Titanium is well suited for electronic package construction, even though it has low thermal dissipation characteristics. By utilizing our titanium composite packaging technology (incorporating Mo/Cu or Cu/W composite heat-sinks) that characteristic becomes a non-issue. During the initial design phase, the electronic circuitry is mapped against the housing floor where hot spots are readily identified. The Mo/Cu or Cu/W composite heat sinks are then metallurgically bonded only at the locations where the housing comes into contact with the high-power devices. This limited use of the heat sink material minimizes the overall mass of the package.
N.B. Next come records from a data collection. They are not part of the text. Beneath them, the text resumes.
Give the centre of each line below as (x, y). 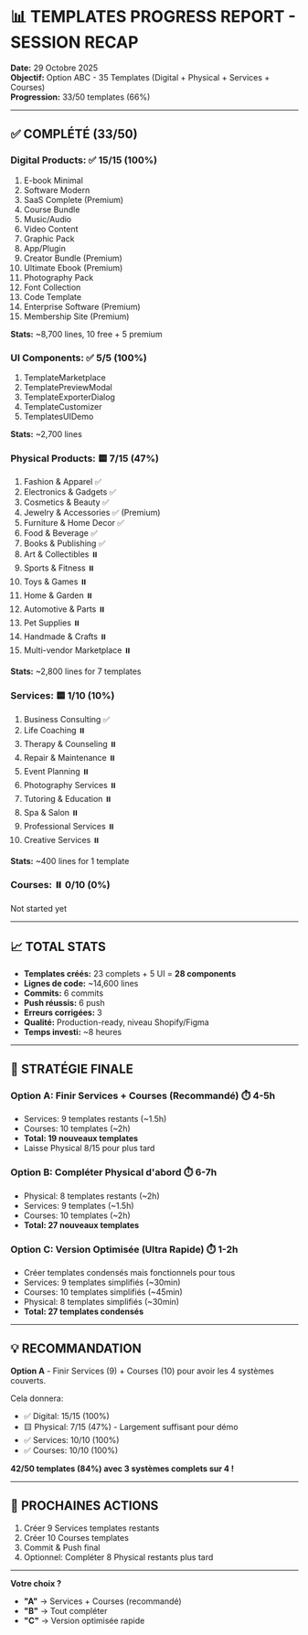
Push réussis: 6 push (64, 1002)
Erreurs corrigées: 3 (63, 1012)
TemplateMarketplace (64, 377)
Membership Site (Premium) (76, 316)
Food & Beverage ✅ (61, 533)
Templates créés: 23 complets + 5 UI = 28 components (130, 973)
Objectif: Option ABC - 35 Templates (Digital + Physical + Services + (140, 77)
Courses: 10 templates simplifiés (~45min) (103, 1292)
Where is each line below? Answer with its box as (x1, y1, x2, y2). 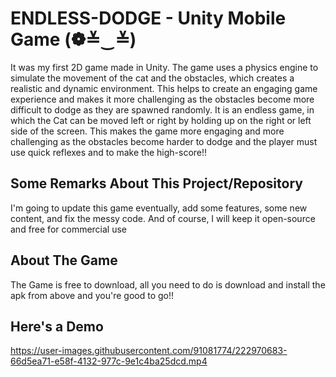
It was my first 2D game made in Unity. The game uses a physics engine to (10, 61, 319, 73)
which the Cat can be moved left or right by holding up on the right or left (10, 114, 312, 126)
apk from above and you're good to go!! (10, 289, 175, 301)
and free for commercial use (10, 223, 128, 235)
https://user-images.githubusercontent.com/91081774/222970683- (10, 345, 288, 357)
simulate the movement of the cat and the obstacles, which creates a (10, 72, 295, 84)
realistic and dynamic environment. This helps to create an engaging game (10, 82, 318, 94)
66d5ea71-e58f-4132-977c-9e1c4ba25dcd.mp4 (10, 355, 208, 367)
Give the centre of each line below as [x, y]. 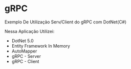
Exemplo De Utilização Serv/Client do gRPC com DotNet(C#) [65, 22]
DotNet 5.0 [22, 41]
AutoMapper [24, 51]
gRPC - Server [26, 56]
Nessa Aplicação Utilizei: [30, 31]
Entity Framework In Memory [41, 46]
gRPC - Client [25, 61]
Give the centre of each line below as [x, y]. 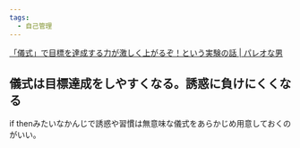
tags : [19, 17]
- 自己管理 [35, 26]
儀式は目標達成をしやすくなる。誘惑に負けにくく [145, 83]
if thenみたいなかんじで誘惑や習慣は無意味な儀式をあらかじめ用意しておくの [150, 124]
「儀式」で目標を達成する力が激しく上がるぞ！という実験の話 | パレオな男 [146, 52]
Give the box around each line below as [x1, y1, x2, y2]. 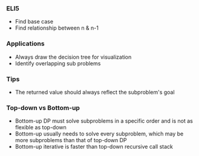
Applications [6, 39, 45, 48]
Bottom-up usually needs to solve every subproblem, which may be [15, 130, 184, 137]
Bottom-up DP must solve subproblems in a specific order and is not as [15, 117, 194, 125]
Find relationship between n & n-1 [15, 24, 99, 31]
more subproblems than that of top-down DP [15, 137, 127, 144]
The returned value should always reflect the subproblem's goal [15, 88, 175, 96]
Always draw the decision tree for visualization [15, 53, 132, 60]
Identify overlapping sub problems [15, 59, 101, 67]
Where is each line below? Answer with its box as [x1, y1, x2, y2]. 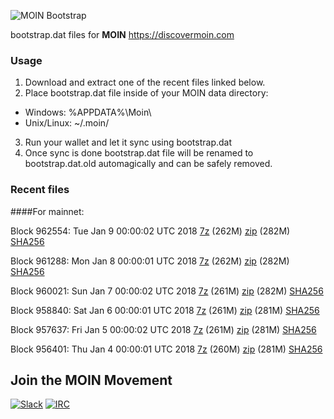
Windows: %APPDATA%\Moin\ [24, 106, 152, 119]
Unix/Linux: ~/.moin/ [24, 117, 110, 129]
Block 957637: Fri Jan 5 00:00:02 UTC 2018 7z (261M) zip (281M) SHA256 [10, 323, 317, 335]
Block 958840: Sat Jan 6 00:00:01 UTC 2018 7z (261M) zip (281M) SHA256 [10, 304, 320, 316]
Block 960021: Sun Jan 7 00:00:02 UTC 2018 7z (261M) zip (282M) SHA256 [10, 285, 324, 297]
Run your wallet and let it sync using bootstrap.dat [24, 136, 233, 149]
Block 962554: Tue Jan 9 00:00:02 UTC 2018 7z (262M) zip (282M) [10, 225, 291, 237]
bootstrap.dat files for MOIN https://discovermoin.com [10, 29, 235, 40]
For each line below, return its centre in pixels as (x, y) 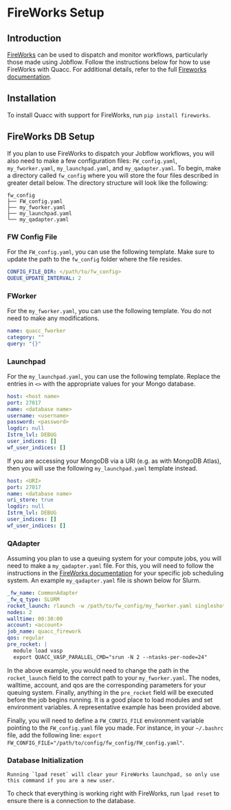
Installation (32, 98)
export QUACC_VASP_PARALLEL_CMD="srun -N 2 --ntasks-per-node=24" (110, 657)
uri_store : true (30, 500)
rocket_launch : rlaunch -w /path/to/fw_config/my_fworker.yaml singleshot (117, 606)
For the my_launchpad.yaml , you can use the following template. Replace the (114, 376)
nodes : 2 (20, 612)
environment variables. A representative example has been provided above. (114, 707)
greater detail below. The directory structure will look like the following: (108, 182)
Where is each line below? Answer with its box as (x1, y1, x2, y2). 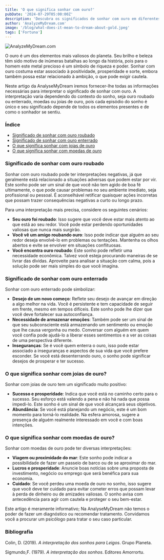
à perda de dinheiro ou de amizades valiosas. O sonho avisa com (12, 491, 143, 497)
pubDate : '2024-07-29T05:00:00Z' (5, 12, 73, 17)
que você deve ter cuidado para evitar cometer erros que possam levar (12, 486, 156, 492)
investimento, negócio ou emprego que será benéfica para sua (12, 470, 139, 476)
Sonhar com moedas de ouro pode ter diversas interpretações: (5, 446, 132, 451)
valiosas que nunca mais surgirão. (12, 226, 82, 232)
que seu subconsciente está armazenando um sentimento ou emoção (12, 321, 153, 328)
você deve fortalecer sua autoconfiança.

Composite Metal Connectors for Electronic Packaging

Qnnect has developed composite metal connectors for years, offering customers an alternative to traditional solder-in connectors and feedthrus. This technology is made possible by a process combination of explosive bonding and laser welding. Explosion bonding is a method of joining dissimilar metals by driving them together with an explosive detonation. The product of this explosive welding procedure is a sheet consisting of atomically bonded layers of different metals. In the case of the titanium composite packaging, the connectors are fabricated from an explosion bonded sheet, where one of the layers within the sheet is titanium and the other layer is a ferrous metal compatible with laser welding. This explosion bonded sheet is then used to fabricate connector shells, containing titanium on one side and a ferrous alloy on the other side. The ferrous side receives a group of feedthru pins that have previously been hermetically sealed into a ferrous insert. This insert is then laser welded to the ferrous portion of the connector shell while the titanium portion is welded to the titanium package. This process allows for a hermetic seal between the connector and the housing without the use of solder.

The titanium composite package is an excellent solution for today’s high-powered airborne electronic packaging demands, which require lightweight, low CTE and high thermal conductivity. Titanium has a low density and, when integrated with Mo/Cu or Cu/W composite heat sinks, yields highly-thermally-conductive housings. The titanium composite material does not require mold tooling or diamond machining, hence, the technology can be incorporated into new designs with very limited nonrecurring tooling making the prototype phase more economical than would be possible with competitive technology.